PostgreSQL 9.0 High Performance
上QQ阅读APP看书,第一时间看更新

Filesystem crash recovery

Filesystem writes have two major components to them. At the bottom level, you are writing out blocks of data to the disk. In addition, there is some amount of filesystem metadata involved too. Examples of metadata include the directory tree, the list of blocks and attributes associated with each file, and the list of what blocks on disk are free.

Like many disk-oriented activities, filesystems have a very clear performance vs. reliability trade-off they need to make. The usual reliability concern is what happens in the situation where you're writing changes to a file and the power goes out in the middle.

Consider the case where you're writing out a new block to a file, one that makes the file bigger (rather than overwriting an existing block). You might do that in the following order:

  1. Write data block.
  2. Write file metadata referencing use of that block.
  3. Add data block to the list of used space metadata.

What happens if power goes out between steps 2 and 3 here? You now have a block that is used for something, but the filesystem believes it's still free. The next process that allocates a block for something is going to get that block, and now two files would refer to it. That's an example of a bad order of operations that no sensible filesystem design would use. Instead, a good filesystem design would:

  1. Add data block to the list of used space metadata.
  2. Write data block.
  3. Write file metadata referencing use of that block.

If there was a crash between 1 and 2 here, it's possible to identify the blocks that were marked as used, but not actually written to use fully yet. Simple filesystem designs do that by iterating over all the disk blocks allocated, reconciling the list of blocks that should be used or free against what's actually used. Examples of this include the fsck program used to validate simple UNIX filesystems and the chkdsk program used on FAT32 and NTFS volumes under Windows.

Journaling filesystems

The more modern approach is to use what's called a journal to improve this situation. A fully journaled write would look like this:

  1. Write transaction start metadata to the journal.
  2. Write used space metadata change to the journal.
  3. Write data block change to the journal.
  4. Write file metadata change to the journal.
  5. Add data block to the list of used space metadata.
  6. Write data block.
  7. Write file metadata referencing use of that block.
  8. Write transaction end metadata to the journal.

What this gets you is the ability to recover from any sort of crash the filesystem might encounter. If you didn't reach the final step here for a given write transaction, the filesystem can just either ignore (data block write) or undo (metadata write) any partially completed work that's part of that transaction. This lets you avoid long filesystem consistency checks after a crash, because you'll just need to replay any open journal entries to fix all the filesystem metadata. The time needed to do this is proportional to the size of the journal, rather than the old filesystem checking routines whose runtime is proportional to the size of the volume.

The first thing that should jump out at you here is that you're writing everything twice, plus the additional transaction metadata, and therefore more than double the total writes per update in this situation.

The second thing to note is more subtle.
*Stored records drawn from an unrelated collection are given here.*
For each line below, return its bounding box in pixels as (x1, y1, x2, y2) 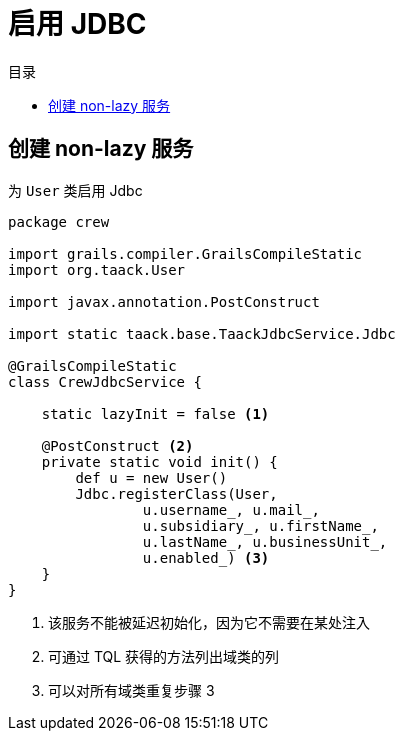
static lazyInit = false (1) (41, 405, 270, 422)
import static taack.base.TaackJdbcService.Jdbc (8, 325, 396, 342)
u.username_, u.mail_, (142, 501, 320, 518)
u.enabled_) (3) (142, 549, 270, 566)
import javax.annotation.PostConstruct (8, 293, 320, 310)
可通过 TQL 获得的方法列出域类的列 (48, 647, 280, 665)
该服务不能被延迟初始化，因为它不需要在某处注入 (48, 613, 370, 631)
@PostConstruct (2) (41, 437, 194, 454)
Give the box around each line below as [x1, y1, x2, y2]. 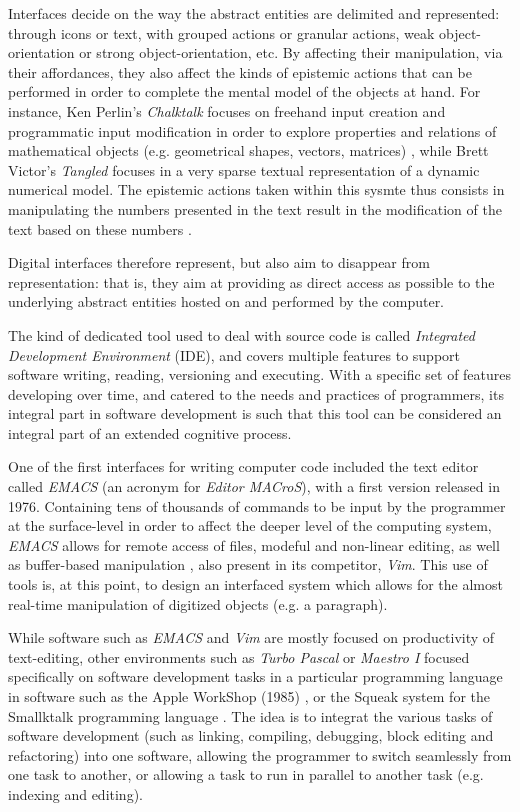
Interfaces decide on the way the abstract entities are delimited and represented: [8, 3, 500, 23]
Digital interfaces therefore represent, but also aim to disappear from [8, 252, 430, 273]
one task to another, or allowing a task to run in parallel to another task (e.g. [8, 764, 484, 785]
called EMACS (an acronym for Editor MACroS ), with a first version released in [8, 476, 500, 497]
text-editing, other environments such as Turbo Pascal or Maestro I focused [8, 646, 470, 667]
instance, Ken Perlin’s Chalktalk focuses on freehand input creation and [8, 100, 446, 121]
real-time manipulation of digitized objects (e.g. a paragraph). [8, 593, 388, 614]
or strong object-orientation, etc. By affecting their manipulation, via [79, 42, 503, 63]
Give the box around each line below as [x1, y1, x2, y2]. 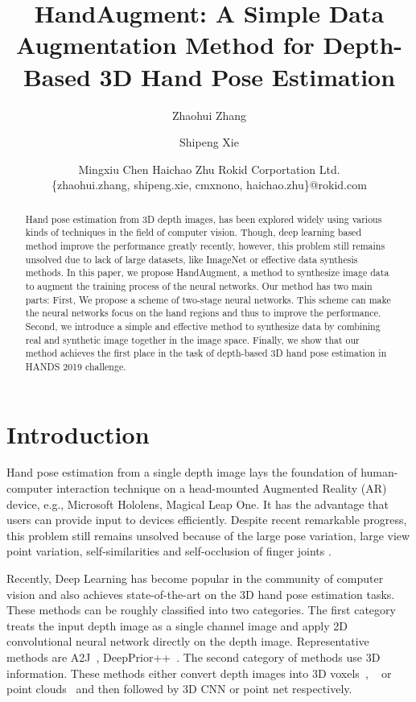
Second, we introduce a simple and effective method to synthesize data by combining [25, 319, 381, 332]
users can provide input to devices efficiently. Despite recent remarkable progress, [6, 511, 407, 528]
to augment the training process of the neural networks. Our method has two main [25, 279, 373, 292]
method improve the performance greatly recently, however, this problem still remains [25, 238, 385, 252]
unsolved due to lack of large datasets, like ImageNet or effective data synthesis [25, 252, 358, 266]
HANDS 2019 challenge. [25, 359, 126, 373]
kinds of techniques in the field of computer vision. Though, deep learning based [25, 225, 361, 239]
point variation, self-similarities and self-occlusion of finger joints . [6, 543, 332, 560]
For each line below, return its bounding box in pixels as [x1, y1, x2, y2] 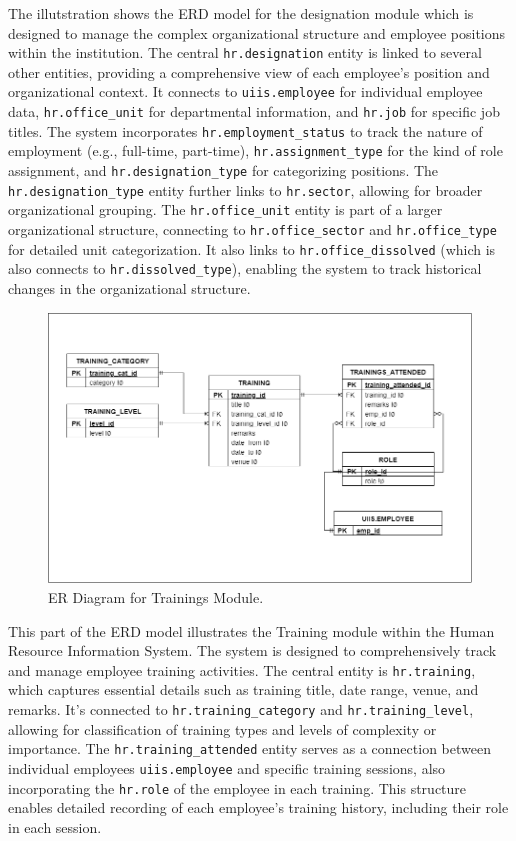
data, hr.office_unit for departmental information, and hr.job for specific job [8, 101, 500, 122]
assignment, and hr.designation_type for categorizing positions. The [8, 160, 439, 181]
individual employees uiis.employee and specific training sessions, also [8, 757, 446, 778]
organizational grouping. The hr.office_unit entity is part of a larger [8, 199, 443, 220]
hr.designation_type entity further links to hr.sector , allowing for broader [8, 179, 483, 200]
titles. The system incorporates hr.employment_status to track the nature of [8, 120, 483, 141]
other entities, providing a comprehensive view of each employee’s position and [8, 61, 490, 82]
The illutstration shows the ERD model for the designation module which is [8, 3, 474, 23]
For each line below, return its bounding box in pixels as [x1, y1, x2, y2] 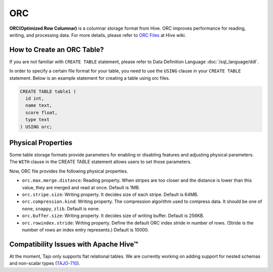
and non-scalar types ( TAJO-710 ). [9, 260, 80, 266]
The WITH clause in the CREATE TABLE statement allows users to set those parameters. [9, 159, 192, 165]
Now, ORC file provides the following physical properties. [9, 168, 128, 174]
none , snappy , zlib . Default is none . [22, 205, 100, 211]
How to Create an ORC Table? [9, 45, 104, 54]
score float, [25, 110, 58, 116]
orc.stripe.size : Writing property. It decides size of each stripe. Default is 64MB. [22, 192, 199, 198]
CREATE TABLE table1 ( [20, 88, 76, 94]

Journaling in the filesystem is nearly identical to how write-ahead logging works to protect database writes in PostgreSQL. So if you're using journaling for the database, you're paying this overhead four times. Writes to the WAL, itself a journal, are journaled, and then writes to the disk are journaled too.

Since the overhead of full journaling is so high, few filesystems use it. Instead, the common situation is that only metadata writes are journaled, not the data block changes. This meshes well with PostgreSQL, where the database protects against data block issues but not filesystem metadata issues.